Monday, February 24, 2014
Babyland
My parents met during a game of "42" with friends when my father was a college student and Mom, whose parents were unable to afford higher education, was working as a secretary. Despite my father's difficulty with small talk and the fact my mother-- her hair done up in cage rollers-- was clearly not dressed for romance, they eventually fell in love anyway.
A little more than two years later--on February 24th-- they would be headed to the hospital in the same little college town where my father was a fifth year engineering major. Married only eight months and completely inexperienced in the ways of birth control, as only a naive Southern Baptist girl (and her husband) of the 50's could be, my parents became...parents.
For about 24 hours.
Perfectly formed, my tiny sisters very quickly slid into the world with our mother drowsy from medication, but awake, and our father in the waiting room-- pacing, smoking and getting a head start on his future ulcer. Born far ahead of schedule--three months early--they were already in respiratory distress. Medical knowledge being what it was in 1957, there existed no real expectations for their survival. They were, and would be thought so even now, dangerously small. Whisked away the minute they were born, the obstetrician decided that my mother would become too attached to her dying daughters and then become even more upset, should she be allowed to hold them. As if carrying them inside her for six months wasn't enough of a connection.
And so they were whisked away as soon as they took their first shallow breaths and my mother, whose thought processes were so saturated with shock and grief that she could not raise a protest, was denied even the briefest glimpse of their round faces and rosebud mouths or the chance to briefly touch their outstretched fingers with one of hers.
It was my father who would return to my mother's bedside and report the death of their first child later that evening and then then next day, the second one. Women in those days remained hospitalized for at least one week after giving birth and my mother's trauma only guaranteed this. With the help of their minister's wife who found tiny white burial dresses, my sisters were laid at either end of the same infant casket and my stunned young father would be required to grieve for them alone. Surely there were friends there to help him as he selected the grassy patch where they would be buried. A section of the cemetery for death's youngest victims.
Babyland.
As the oldest daughter by default, I was always cognizant of the role that chance played in my birth order, but when I was younger I confess that on more than one occasion I gave voice to the notion that my mother didn't speak out loudly enough for herself or her daughters when her male doctor allowed himself to make such a permanent decision for her. I thought her weak for not insisting that those babies graves be moved when father graduated college and they moved three hours north. And there were even times I questioned how much she could love me--and the two sisters born after--if she could leave behind the first ones. It was an asshole thing to think. I know that now.

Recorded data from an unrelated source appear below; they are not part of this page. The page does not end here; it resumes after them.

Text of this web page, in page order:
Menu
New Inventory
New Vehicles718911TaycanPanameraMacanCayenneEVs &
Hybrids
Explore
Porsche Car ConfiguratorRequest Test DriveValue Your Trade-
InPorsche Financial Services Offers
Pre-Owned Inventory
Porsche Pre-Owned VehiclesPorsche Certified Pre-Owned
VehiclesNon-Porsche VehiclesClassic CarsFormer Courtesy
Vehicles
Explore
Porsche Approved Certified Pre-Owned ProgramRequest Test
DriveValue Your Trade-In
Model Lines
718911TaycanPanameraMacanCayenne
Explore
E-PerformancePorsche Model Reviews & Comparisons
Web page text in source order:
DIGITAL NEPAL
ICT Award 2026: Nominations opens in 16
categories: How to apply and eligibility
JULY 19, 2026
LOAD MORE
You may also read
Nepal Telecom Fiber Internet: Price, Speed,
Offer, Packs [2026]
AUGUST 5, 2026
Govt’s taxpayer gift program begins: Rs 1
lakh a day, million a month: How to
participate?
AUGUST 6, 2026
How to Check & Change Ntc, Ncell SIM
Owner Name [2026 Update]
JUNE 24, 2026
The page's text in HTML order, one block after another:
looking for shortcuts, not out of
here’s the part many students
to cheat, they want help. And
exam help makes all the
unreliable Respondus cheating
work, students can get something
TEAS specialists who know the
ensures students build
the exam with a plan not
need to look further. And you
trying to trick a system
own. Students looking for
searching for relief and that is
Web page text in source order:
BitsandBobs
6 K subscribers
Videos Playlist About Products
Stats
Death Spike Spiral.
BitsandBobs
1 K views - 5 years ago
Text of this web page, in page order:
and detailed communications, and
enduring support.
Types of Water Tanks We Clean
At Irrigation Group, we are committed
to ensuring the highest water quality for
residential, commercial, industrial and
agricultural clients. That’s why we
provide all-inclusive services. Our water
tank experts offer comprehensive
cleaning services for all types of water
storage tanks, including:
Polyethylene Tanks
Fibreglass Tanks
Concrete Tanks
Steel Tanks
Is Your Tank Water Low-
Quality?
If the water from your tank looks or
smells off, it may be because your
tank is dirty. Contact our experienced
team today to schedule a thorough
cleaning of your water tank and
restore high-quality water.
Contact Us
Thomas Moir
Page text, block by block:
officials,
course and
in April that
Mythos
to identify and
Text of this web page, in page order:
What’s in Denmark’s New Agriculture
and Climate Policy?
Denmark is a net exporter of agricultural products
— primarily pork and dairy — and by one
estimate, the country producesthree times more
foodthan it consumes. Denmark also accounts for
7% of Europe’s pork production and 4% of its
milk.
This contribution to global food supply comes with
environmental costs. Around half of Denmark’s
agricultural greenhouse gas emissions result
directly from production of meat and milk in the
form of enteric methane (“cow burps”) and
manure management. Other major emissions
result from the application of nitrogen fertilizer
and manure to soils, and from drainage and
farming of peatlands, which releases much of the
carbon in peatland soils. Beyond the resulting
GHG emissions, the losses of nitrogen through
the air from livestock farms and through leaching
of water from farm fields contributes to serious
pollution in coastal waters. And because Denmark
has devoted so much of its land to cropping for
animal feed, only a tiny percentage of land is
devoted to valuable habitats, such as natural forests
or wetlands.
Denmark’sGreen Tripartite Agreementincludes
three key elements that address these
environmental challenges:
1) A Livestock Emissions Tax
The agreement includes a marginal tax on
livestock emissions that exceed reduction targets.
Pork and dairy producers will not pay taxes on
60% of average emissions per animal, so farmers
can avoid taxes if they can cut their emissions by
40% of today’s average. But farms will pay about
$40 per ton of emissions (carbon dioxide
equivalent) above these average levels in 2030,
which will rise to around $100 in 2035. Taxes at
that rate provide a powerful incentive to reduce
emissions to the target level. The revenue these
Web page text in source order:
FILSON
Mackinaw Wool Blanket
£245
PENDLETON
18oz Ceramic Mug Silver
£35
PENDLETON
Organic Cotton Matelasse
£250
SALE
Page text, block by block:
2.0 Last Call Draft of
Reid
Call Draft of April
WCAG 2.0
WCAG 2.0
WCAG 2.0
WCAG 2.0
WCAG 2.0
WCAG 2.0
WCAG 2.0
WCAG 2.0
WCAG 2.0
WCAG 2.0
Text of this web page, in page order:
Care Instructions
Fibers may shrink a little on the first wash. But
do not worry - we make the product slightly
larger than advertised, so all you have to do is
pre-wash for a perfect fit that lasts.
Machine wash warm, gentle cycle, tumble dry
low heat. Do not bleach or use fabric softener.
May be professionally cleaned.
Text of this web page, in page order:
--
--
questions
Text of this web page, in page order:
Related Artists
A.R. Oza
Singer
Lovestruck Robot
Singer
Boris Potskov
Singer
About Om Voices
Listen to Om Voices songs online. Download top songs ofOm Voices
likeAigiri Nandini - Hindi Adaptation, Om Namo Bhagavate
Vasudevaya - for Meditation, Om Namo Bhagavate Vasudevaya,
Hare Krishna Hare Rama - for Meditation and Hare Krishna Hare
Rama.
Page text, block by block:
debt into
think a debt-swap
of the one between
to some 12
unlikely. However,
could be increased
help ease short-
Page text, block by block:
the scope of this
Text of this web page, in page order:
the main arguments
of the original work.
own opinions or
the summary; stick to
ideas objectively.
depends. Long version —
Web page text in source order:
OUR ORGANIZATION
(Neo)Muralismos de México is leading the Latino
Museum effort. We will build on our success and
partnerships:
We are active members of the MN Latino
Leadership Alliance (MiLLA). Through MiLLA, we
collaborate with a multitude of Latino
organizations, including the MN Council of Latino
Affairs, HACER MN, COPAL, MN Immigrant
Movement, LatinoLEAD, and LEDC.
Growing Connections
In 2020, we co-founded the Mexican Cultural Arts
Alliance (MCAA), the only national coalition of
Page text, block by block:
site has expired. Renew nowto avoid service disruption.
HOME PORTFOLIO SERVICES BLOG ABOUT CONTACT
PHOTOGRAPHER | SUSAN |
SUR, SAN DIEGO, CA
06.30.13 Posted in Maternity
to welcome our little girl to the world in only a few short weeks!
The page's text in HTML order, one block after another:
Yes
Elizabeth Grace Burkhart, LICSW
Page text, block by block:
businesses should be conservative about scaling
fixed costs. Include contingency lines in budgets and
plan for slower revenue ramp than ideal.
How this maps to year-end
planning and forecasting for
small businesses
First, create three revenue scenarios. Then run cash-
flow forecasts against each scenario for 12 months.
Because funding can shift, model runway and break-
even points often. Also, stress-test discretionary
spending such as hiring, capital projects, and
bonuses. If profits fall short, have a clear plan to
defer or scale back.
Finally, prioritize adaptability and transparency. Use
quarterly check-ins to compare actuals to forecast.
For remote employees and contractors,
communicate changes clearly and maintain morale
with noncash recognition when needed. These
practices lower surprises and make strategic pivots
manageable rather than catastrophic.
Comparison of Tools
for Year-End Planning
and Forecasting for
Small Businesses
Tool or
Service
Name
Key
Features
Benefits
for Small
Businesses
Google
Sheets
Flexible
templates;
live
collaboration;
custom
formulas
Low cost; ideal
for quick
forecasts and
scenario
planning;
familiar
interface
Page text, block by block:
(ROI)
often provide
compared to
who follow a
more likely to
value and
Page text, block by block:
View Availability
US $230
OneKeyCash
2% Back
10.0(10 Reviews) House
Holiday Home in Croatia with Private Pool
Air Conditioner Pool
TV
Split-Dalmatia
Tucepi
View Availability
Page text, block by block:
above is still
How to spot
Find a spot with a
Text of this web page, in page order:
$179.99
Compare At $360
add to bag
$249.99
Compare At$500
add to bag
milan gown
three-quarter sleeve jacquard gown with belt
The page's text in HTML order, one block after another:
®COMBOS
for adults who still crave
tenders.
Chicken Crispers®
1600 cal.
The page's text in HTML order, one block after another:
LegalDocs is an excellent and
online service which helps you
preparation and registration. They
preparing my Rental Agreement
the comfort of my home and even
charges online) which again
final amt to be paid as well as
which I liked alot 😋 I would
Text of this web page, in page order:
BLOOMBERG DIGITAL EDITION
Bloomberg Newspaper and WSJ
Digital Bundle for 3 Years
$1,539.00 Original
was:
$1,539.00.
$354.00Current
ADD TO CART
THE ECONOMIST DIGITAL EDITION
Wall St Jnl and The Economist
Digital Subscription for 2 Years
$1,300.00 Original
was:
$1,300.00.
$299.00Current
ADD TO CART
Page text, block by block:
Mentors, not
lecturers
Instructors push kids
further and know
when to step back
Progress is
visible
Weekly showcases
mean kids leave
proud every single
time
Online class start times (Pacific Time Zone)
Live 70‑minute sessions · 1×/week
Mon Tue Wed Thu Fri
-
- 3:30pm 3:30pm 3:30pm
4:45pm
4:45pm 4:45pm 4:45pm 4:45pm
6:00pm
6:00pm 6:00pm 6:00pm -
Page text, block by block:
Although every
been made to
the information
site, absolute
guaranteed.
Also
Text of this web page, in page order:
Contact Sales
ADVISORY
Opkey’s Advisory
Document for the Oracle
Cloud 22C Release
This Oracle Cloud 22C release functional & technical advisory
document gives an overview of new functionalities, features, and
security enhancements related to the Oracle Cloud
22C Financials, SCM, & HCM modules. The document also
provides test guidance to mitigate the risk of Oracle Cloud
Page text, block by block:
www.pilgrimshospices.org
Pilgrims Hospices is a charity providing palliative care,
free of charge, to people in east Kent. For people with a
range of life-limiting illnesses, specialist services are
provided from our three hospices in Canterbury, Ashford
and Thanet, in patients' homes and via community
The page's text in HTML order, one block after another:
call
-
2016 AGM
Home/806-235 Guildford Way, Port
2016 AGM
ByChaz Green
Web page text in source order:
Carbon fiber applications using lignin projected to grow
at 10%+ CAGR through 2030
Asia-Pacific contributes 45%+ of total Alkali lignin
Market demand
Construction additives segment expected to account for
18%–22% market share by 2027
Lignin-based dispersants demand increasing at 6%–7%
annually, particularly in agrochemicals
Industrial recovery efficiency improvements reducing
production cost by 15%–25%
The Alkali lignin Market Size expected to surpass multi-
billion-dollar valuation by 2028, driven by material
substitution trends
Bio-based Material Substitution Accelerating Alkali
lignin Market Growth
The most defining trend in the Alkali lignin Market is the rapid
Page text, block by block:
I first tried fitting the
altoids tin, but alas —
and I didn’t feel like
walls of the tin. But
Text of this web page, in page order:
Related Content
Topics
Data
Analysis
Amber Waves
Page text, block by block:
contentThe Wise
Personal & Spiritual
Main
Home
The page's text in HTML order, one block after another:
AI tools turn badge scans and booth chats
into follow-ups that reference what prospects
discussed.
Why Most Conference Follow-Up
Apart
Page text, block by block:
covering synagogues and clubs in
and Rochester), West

As a parent I've learned that you get your guts ripped out a million times...not only on behalf of your children but--sometimes--you get them torn from you by the very ones to whom you gave life. Life is happy one moment and tragic the next. And if you're lucky it evens out eventually. You may walk away from the place where sadness is entombed, but motherhood has taught me that you don't ever forget it. Even on the days when it looks to the outside world as though you're having the time of your life.
It took strength for my mother to come home from the hospital and store away the evidence of anticipated motherhood and again--after my dad graduated--to pack up their tiny apartment and drive with him away from the sunny spot where their daughters lay--named-- under a simply lettered headstone. And then to return years later when my younger sisters and I would attend and graduate from our father's alma mater. Surely the proximity was bittersweet for her. I don't know because she's never said.
Last week my mother, the same woman who was able to pick up and move on after losing children she would never meet, kicked cancer's ass and I was there to see it. What I once thought was her lifelong denial of life's gravity was actually something else entirely: the desire to briefly acknowledge that sadness and death exist and then turn away from the shadows to face the sun.
And after a lifetime of being known as my father's daughter, I find myself envying the power my mother has had all along. Why in hell did it take me this long to see it?